INSTRUCTIONS TO FOLLOW ▸ Only some lines are wanted. Transcribe, exactly, the lines below from the line with "eine essentielle" up to and including the line with "Samtykke til placering".

Records drawn from a dataset ▸
=== Begin Enclosure ===
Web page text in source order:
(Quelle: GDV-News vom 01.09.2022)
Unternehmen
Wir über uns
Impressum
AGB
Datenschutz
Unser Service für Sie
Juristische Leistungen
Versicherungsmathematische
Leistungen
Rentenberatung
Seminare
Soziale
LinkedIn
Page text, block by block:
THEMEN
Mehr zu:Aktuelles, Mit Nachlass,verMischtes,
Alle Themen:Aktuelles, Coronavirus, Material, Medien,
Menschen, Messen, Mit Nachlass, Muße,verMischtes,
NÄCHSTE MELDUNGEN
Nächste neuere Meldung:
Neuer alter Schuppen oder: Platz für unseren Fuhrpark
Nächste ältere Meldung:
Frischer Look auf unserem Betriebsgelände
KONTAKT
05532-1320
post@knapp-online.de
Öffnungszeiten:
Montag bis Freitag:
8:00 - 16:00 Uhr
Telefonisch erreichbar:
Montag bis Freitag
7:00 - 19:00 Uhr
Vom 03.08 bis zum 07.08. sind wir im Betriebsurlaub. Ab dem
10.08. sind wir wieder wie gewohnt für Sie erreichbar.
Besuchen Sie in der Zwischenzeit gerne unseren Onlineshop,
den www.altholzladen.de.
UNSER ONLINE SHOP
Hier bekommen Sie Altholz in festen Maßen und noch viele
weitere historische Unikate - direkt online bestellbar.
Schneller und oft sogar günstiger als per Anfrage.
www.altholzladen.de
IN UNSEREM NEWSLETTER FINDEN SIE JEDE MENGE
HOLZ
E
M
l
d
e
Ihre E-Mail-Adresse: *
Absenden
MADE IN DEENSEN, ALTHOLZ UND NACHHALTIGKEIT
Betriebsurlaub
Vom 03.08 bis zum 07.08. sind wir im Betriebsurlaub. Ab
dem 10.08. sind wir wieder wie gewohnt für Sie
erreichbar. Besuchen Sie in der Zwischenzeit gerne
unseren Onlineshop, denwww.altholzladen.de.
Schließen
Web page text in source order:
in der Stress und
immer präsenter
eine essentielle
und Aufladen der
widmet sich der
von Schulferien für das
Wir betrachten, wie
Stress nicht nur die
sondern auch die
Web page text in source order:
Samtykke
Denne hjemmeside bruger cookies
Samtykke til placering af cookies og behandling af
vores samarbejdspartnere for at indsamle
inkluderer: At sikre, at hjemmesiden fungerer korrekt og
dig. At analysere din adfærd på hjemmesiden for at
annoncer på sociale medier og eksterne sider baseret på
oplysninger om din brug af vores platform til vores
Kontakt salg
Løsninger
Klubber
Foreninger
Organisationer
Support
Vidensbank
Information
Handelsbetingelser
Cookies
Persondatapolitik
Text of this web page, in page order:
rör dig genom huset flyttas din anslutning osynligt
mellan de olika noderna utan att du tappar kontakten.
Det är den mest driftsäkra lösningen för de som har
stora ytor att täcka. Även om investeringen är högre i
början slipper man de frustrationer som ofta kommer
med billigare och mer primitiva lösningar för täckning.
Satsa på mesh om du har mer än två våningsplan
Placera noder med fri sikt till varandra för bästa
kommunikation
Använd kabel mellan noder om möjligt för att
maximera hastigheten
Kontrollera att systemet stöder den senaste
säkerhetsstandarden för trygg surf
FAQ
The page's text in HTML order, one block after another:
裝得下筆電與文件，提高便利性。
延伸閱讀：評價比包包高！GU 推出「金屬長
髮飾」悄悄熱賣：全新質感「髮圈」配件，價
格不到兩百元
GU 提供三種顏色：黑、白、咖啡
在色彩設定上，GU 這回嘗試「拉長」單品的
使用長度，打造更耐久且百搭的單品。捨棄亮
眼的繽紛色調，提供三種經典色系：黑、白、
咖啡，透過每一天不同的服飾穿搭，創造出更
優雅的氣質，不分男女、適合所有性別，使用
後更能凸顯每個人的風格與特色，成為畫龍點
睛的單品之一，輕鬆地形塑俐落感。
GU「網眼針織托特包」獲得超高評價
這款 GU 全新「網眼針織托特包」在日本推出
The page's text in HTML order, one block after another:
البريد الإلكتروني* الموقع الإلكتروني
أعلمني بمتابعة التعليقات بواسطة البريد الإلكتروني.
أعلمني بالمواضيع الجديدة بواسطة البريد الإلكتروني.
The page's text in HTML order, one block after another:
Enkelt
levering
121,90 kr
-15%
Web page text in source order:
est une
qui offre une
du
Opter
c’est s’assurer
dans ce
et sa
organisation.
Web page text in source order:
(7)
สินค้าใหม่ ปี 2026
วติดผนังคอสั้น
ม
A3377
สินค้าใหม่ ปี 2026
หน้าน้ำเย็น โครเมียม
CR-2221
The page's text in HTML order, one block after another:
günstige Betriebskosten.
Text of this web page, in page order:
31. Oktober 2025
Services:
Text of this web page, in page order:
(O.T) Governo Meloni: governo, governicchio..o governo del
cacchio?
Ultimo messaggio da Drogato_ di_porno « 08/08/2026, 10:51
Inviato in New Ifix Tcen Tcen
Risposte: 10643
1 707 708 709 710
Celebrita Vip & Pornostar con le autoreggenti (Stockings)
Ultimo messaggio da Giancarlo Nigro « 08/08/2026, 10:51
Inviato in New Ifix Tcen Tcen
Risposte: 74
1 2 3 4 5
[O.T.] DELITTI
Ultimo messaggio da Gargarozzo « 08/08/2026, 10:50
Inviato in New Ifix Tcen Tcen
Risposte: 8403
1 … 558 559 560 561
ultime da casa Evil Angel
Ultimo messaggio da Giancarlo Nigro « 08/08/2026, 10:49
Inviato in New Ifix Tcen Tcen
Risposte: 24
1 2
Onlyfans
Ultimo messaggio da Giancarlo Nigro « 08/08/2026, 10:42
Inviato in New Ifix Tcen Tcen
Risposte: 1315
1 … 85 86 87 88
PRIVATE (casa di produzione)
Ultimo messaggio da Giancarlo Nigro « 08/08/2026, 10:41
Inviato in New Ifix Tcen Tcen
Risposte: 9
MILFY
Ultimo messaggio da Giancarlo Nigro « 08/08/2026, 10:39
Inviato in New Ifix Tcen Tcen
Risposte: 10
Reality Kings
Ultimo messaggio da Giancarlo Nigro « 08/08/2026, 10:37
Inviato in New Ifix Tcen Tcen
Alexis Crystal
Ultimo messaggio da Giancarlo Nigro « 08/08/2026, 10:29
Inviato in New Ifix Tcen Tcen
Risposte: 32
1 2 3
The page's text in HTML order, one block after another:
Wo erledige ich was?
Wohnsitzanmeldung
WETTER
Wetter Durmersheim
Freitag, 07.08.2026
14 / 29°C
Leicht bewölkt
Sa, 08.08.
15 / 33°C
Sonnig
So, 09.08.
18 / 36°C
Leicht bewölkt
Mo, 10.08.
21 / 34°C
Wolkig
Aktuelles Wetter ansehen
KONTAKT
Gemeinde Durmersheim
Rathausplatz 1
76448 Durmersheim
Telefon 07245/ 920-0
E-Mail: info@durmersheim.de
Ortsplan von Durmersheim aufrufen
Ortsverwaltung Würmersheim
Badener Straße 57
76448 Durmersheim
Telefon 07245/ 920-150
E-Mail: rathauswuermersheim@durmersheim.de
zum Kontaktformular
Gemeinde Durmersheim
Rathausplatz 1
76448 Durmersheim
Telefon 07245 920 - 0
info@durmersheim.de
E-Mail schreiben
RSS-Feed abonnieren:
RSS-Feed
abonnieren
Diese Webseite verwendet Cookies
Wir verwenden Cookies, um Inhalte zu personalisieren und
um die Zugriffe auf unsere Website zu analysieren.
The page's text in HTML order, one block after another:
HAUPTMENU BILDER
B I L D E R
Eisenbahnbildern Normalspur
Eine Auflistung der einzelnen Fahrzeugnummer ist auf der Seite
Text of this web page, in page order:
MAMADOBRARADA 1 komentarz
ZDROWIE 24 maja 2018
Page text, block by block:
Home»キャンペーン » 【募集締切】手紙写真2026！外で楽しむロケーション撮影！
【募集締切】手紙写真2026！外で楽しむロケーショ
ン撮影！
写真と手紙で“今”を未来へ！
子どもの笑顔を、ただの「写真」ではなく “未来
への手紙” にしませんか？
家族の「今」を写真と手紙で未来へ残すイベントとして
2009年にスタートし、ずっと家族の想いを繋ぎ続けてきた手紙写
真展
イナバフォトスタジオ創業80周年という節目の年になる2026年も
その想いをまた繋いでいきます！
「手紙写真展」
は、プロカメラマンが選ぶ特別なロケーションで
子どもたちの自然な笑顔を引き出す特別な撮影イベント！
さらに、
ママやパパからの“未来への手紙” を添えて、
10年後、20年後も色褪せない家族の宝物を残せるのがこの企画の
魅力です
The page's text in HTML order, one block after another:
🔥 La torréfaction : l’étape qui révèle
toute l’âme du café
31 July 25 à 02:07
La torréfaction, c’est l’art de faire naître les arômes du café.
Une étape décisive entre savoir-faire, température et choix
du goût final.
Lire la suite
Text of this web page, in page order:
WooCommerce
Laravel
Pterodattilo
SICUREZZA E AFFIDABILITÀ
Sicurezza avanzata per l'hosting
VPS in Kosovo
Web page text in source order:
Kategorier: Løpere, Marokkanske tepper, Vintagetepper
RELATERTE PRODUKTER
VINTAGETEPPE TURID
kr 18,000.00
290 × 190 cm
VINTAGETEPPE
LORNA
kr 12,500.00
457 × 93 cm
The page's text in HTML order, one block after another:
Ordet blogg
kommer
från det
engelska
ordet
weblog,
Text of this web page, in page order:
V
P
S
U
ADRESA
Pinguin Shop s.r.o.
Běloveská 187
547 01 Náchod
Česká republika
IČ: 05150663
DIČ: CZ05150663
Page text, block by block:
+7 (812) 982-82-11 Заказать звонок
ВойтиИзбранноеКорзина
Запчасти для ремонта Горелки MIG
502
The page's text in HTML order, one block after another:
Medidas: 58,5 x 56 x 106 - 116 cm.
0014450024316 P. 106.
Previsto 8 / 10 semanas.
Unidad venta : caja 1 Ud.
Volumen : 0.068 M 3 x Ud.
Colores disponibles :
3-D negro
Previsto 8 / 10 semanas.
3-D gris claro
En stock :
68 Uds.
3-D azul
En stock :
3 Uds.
=== End Enclosure ===
TASK ANSWER ▸
eine essentielle
und Aufladen der
widmet sich der
von Schulferien für das
Wir betrachten, wie
Stress nicht nur die
sondern auch die
Web page text in source order:
Samtykke
Denne hjemmeside bruger cookies
Samtykke til placering af cookies og behandling af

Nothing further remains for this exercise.